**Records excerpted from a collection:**
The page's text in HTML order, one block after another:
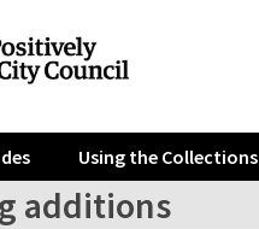
Using the Collections
additions
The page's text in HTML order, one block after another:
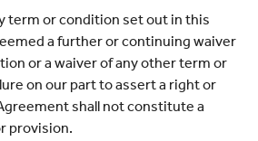
term or condition set out in this
a further or continuing waiver
or a waiver of any other term or
on our part to assert a right or
shall not constitute a
provision.
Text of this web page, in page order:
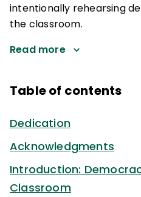
intentionally rehearsing
the classroom.
Read more
Table of contents
Dedication
Acknowledgments
Introduction:
Classroom
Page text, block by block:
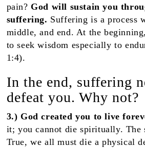
pain? God will sustain you
suffering. Suffering is a process
middle, and end. At the
to seek wisdom especially to
1:4).
In the end, suffering
defeat you. Why not?
3.) God created you to live
it; you cannot die spiritually. The
True, we all must die a physical
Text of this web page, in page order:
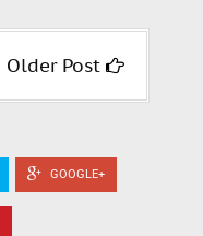
Older Post
GOOGLE+
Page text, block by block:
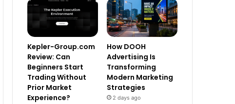
Kepler-Group.com
Review: Can
Beginners Start
Trading Without
Prior Market
Experience?
How DOOH
Advertising Is
Transforming
Modern Marketing
Strategies
2 days ago
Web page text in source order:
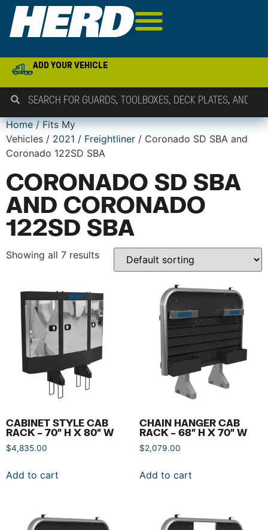
ADD YOUR VEHICLE
Home/ Fits My
Vehicles / 2021 / Freightliner / Coronado SD SBA and
Coronado 122SD SBA
CORONADO SD SBA
AND CORONADO
122SD SBA
Showing all 7 results
CABINET STYLE CAB
RACK – 70″ H X 80″ W
$4,835.00
Add to cart
CHAIN HANGER CAB
RACK – 68″ H X 70″ W
$2,079.00
Add to cart
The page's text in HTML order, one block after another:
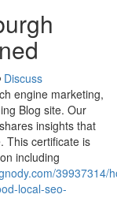
Discuss
engine marketing,
Blog site. Our
insights that
This certificate is
including
39937314/
local-seo-
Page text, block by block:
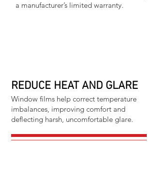
REDUCE HEAT AND GLARE
Window films help correct temperature
imbalances, improving comfort and
deflecting harsh, uncomfortable glare.
a manufacturer’s limited warranty.
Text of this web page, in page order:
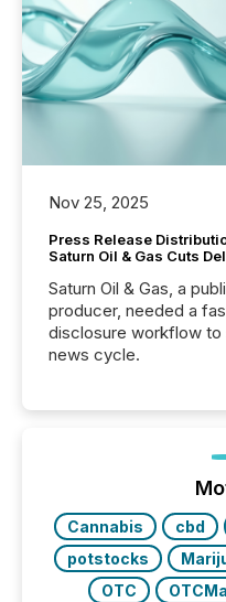
Nov 25, 2025
Press Release
Saturn Oil & Gas Cuts
Saturn Oil & Gas, a
producer, needed a
disclosure workflow to
news cycle.
Cannabis cbd
potstocks
OTC
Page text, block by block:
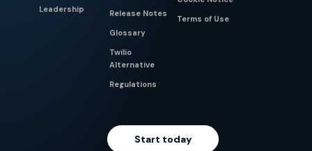
Leadership
Release Notes
Glossary
Twilio
Alternative
Regulations
Terms of Use
Start today
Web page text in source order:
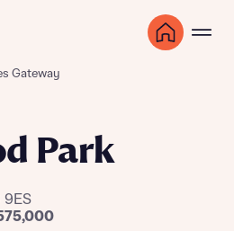
Gateway
Park
9ES
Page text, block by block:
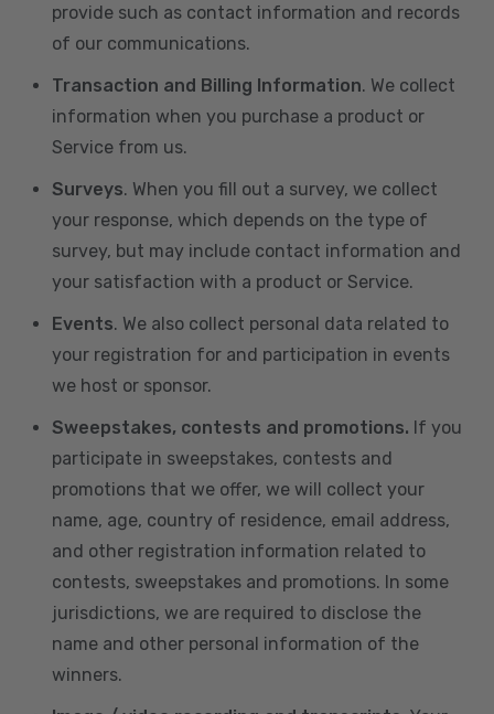
provide such as contact information and records
of our communications.
Transaction and Billing Information. We collect
information when you purchase a product or
Service from us.
Surveys. When you fill out a survey, we collect
your response, which depends on the type of
survey, but may include contact information and
your satisfaction with a product or Service.
Events. We also collect personal data related to
your registration for and participation in events
we host or sponsor.
Sweepstakes, contests and promotions. If you
participate in sweepstakes, contests and
promotions that we offer, we will collect your
name, age, country of residence, email address,
and other registration information related to
contests, sweepstakes and promotions. In some
jurisdictions, we are required to disclose the
name and other personal information of the
winners.
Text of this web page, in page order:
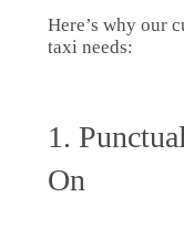
Here’s why our
taxi needs:
1.
On
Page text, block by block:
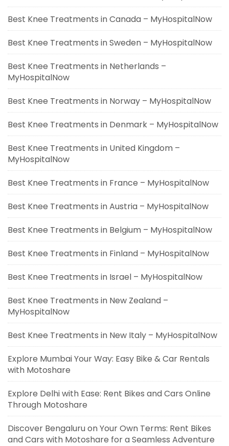
Best Knee Treatments in Canada – MyHospitalNow
Best Knee Treatments in Sweden – MyHospitalNow
Best Knee Treatments in Netherlands –
MyHospitalNow
Best Knee Treatments in Norway – MyHospitalNow
Best Knee Treatments in Denmark – MyHospitalNow
Best Knee Treatments in United Kingdom –
MyHospitalNow
Best Knee Treatments in France – MyHospitalNow
Best Knee Treatments in Austria – MyHospitalNow
Best Knee Treatments in Belgium – MyHospitalNow
Best Knee Treatments in Finland – MyHospitalNow
Best Knee Treatments in Israel – MyHospitalNow
Best Knee Treatments in New Zealand –
MyHospitalNow
Best Knee Treatments in New Italy – MyHospitalNow
Explore Mumbai Your Way: Easy Bike & Car Rentals
with Motoshare
Explore Delhi with Ease: Rent Bikes and Cars Online
Through Motoshare
Discover Bengaluru on Your Own Terms: Rent Bikes
and Cars with Motoshare for a Seamless Adventure
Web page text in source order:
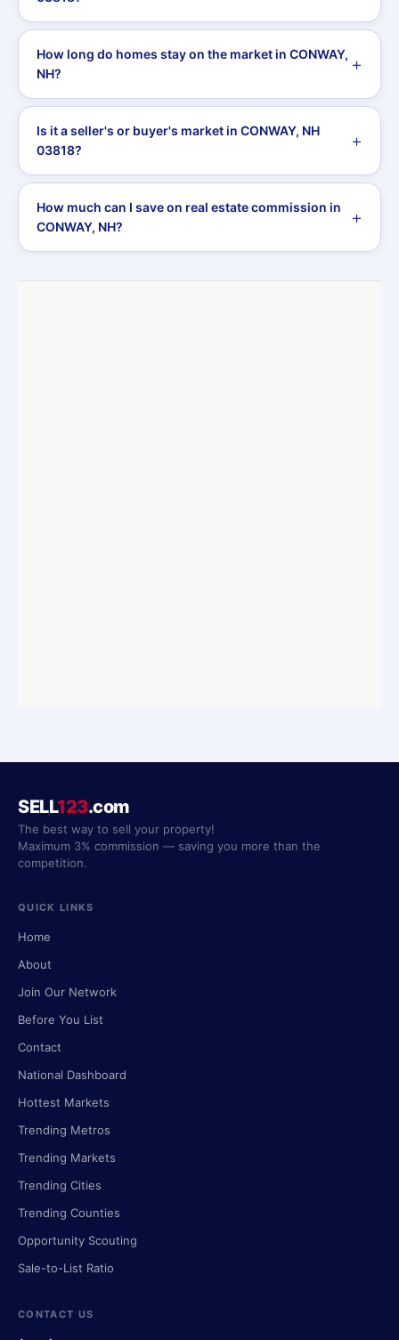
How long do homes stay on the market in CONWAY,
NH?
Is it a seller's or buyer's market in CONWAY, NH
03818?
How much can I save on real estate commission in
CONWAY, NH?
SELL123.com
The best way to sell your property!
Maximum 3% commission — saving you more than the
competition.
QUICK LINKS
Home
About
Join Our Network
Before You List
Contact
National Dashboard
Hottest Markets
Trending Metros
Trending Markets
Trending Cities
Trending Counties
Opportunity Scouting
Sale-to-List Ratio
CONTACT US
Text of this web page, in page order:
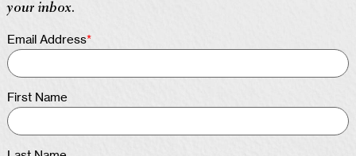
your inbox.
Email Address*
First Name
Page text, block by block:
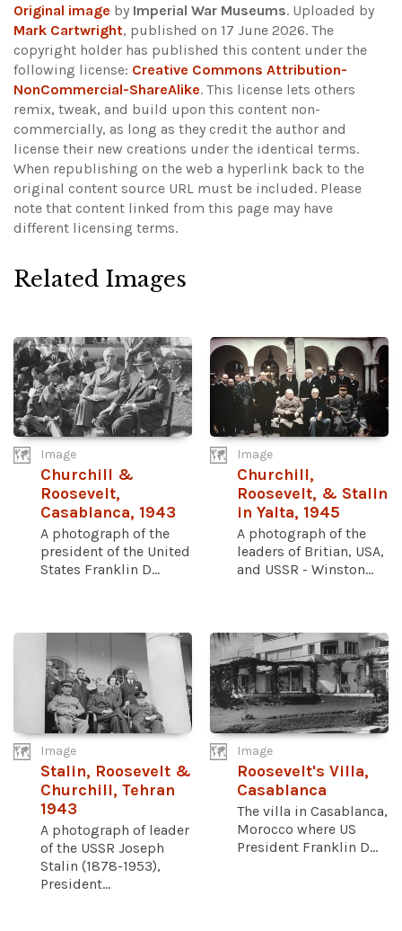
Original image by Imperial War Museums. Uploaded by
Mark Cartwright, published on 17 June 2026. The
copyright holder has published this content under the
following license: Creative Commons Attribution-
NonCommercial-ShareAlike. This license lets others
remix, tweak, and build upon this content non-
commercially, as long as they credit the author and
license their new creations under the identical terms.
When republishing on the web a hyperlink back to the
original content source URL must be included. Please
note that content linked from this page may have
different licensing terms.
Related Images
Image
Churchill &
Roosevelt,
Casablanca, 1943
A photograph of the
president of the United
States Franklin D...
Image
Churchill,
Roosevelt, & Stalin
in Yalta, 1945
A photograph of the
leaders of Britian, USA,
and USSR - Winston...
Image
Stalin, Roosevelt &
Churchill, Tehran
1943
A photograph of leader
of the USSR Joseph
Stalin (1878-1953),
President...
Image
Roosevelt's Villa,
Casablanca
The villa in Casablanca,
Morocco where US
President Franklin D...
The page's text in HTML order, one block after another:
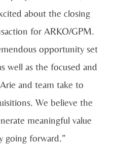
about the closing
for ARKO/GPM.
opportunity set
well as the focused and
and team take to
We believe the
meaningful value
going forward.”
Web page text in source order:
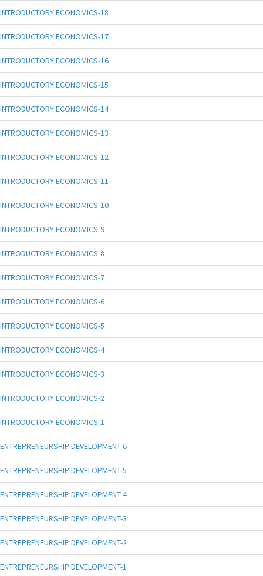
INTRODUCTORY ECONOMICS-18
INTRODUCTORY ECONOMICS-17
INTRODUCTORY ECONOMICS-16
INTRODUCTORY ECONOMICS-15
INTRODUCTORY ECONOMICS-14
INTRODUCTORY ECONOMICS-13
INTRODUCTORY ECONOMICS-12
INTRODUCTORY ECONOMICS-11
INTRODUCTORY ECONOMICS-10
INTRODUCTORY ECONOMICS-9
INTRODUCTORY ECONOMICS-8
INTRODUCTORY ECONOMICS-7
INTRODUCTORY ECONOMICS-6
INTRODUCTORY ECONOMICS-5
INTRODUCTORY ECONOMICS-4
INTRODUCTORY ECONOMICS-3
INTRODUCTORY ECONOMICS-2
INTRODUCTORY ECONOMICS-1
ENTREPRENEURSHIP DEVELOPMENT-6
ENTREPRENEURSHIP DEVELOPMENT-5
ENTREPRENEURSHIP DEVELOPMENT-4
ENTREPRENEURSHIP DEVELOPMENT-3
ENTREPRENEURSHIP DEVELOPMENT-2
ENTREPRENEURSHIP DEVELOPMENT-1
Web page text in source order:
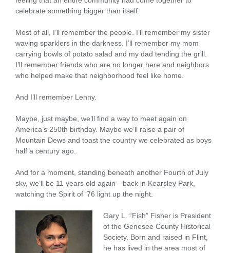
celebrate something bigger than itself.
Most of all, I’ll remember the people. I’ll remember my sister
waving sparklers in the darkness. I’ll remember my mom
carrying bowls of potato salad and my dad tending the grill.
I’ll remember friends who are no longer here and neighbors
who helped make that neighborhood feel like home.
And I’ll remember Lenny.
Maybe, just maybe, we’ll find a way to meet again on
America’s 250th birthday. Maybe we’ll raise a pair of
Mountain Dews and toast the country we celebrated as boys
half a century ago.
And for a moment, standing beneath another Fourth of July
sky, we’ll be 11 years old again—back in Kearsley Park,
watching the Spirit of ‘76 light up the night.
Gary L. “Fish” Fisher is President
of the Genesee County Historical
Society. Born and raised in Flint,
he has lived in the area most of
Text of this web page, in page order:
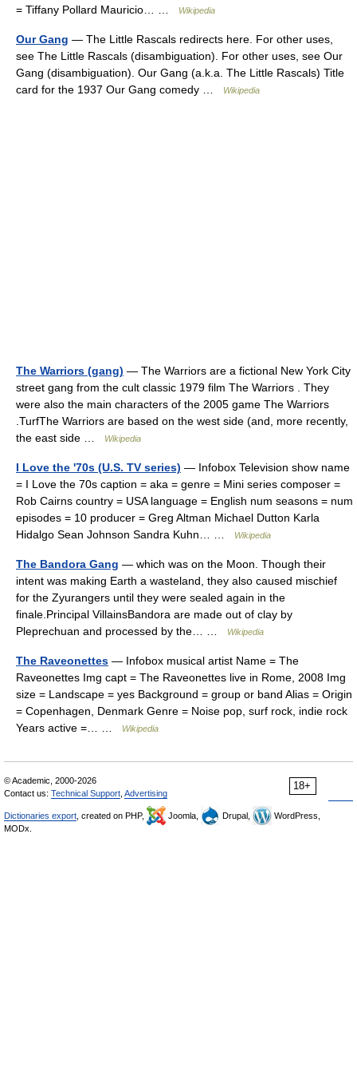
= Tiffany Pollard Mauricio… …
Wikipedia
Our Gang — The Little Rascals redirects here. For other uses,
see The Little Rascals (disambiguation). For other uses, see Our
Gang (disambiguation). Our Gang (a.k.a. The Little Rascals) Title
card for the 1937 Our Gang comedy …
Wikipedia
The Warriors (gang) — The Warriors are a fictional New York City
street gang from the cult classic 1979 film The Warriors . They
were also the main characters of the 2005 game The Warriors
.TurfThe Warriors are based on the west side (and, more recently,
the east side …
Wikipedia
I Love the '70s (U.S. TV series) — Infobox Television show name
= I Love the 70s caption = aka = genre = Mini series composer =
Rob Cairns country = USA language = English num seasons = num
episodes = 10 producer = Greg Altman Michael Dutton Karla
Hidalgo Sean Johnson Sandra Kuhn… …
Wikipedia
The Bandora Gang — which was on the Moon. Though their
intent was making Earth a wasteland, they also caused mischief
for the Zyurangers until they were sealed again in the
finale.Principal VillainsBandora are made out of clay by
Pleprechuan and processed by the… …
Wikipedia
The Raveonettes — Infobox musical artist Name = The
Raveonettes Img capt = The Raveonettes live in Rome, 2008 Img
size = Landscape = yes Background = group or band Alias = Origin
= Copenhagen, Denmark Genre = Noise pop, surf rock, indie rock
Years active =… …
Wikipedia
18+
© Academic, 2000-2026
Contact us: Technical Support Advertising
Dictionaries export , created on PHP, Joomla, Drupal,
WordPress,
MODx.
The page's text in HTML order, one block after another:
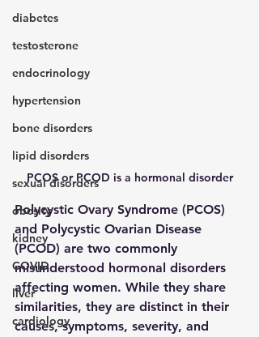
diabetes
testosterone
endocrinology
hypertension
bone disorders
lipid disorders
sexual disorders
obesity
kidney
COVID
liver
cardiology
PCOS or PCOD is a hormonal disorder
Polycystic Ovary Syndrome (PCOS)
and Polycystic Ovarian Disease
(PCOD) are two commonly
misunderstood hormonal disorders
affecting women. While they share
similarities, they are distinct in their
causes, symptoms, severity, and
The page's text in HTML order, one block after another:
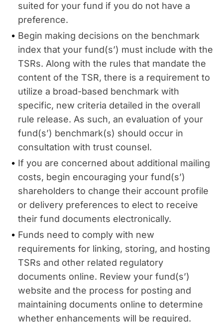
suited for your fund if you do not have a
preference.
Begin making decisions on the benchmark
index that your fund(s’) must include with the
TSRs. Along with the rules that mandate the
content of the TSR, there is a requirement to
utilize a broad-based benchmark with
specific, new criteria detailed in the overall
rule release. As such, an evaluation of your
fund(s’) benchmark(s) should occur in
consultation with trust counsel.
If you are concerned about additional mailing
costs, begin encouraging your fund(s’)
shareholders to change their account profile
or delivery preferences to elect to receive
their fund documents electronically.
Funds need to comply with new
requirements for linking, storing, and hosting
TSRs and other related regulatory
documents online. Review your fund(s’)
website and the process for posting and
maintaining documents online to determine
whether enhancements will be required.
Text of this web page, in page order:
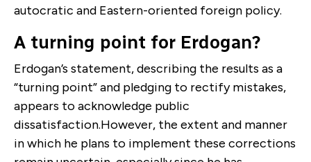
autocratic and Eastern-oriented foreign policy.
A turning point for Erdogan?
Erdogan’s statement, describing the results as a
“turning point” and pledging to rectify mistakes,
appears to acknowledge public
dissatisfaction.However, the extent and manner
in which he plans to implement these corrections
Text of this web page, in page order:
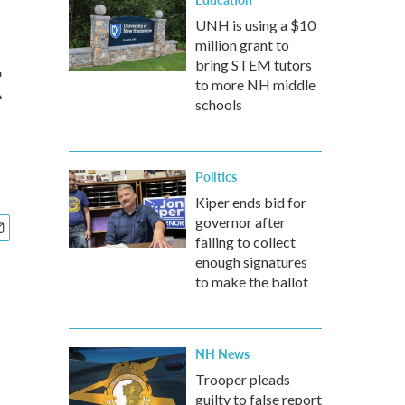
UNH is using a $10
million grant to
bring STEM tutors
to more NH middle
schools
Politics
Kiper ends bid for
governor after
failing to collect
enough signatures
to make the ballot
NH News
Trooper pleads
guilty to false report
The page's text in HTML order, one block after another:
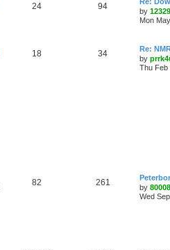
24 94
by
Mon
18 34
Re:
by
Thu Feb
82 261
by
Wed
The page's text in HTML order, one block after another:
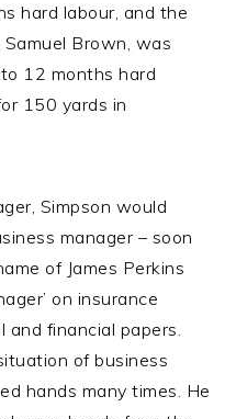
hard labour, and the
Brown, was
12 months hard
150 yards in
Simpson would
manager – soon
of James Perkins
on insurance
and financial papers.
of business
hands many times. He
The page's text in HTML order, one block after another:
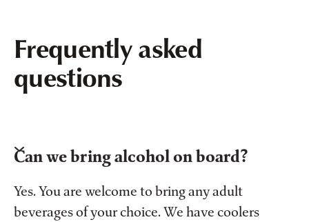
Frequently asked
questions
Can we bring alcohol on board?
Yes. You are welcome to bring any adult
beverages of your choice. We have coolers
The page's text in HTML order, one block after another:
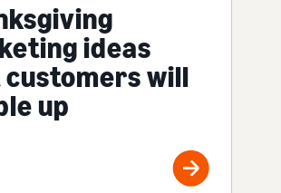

**Exercise goal:**
Show every line in the entries above that contains the string "Stalin".

**Solution below:**
Roosevelt, & Stalin
Stalin, Roosevelt &
Stalin (1878-1953),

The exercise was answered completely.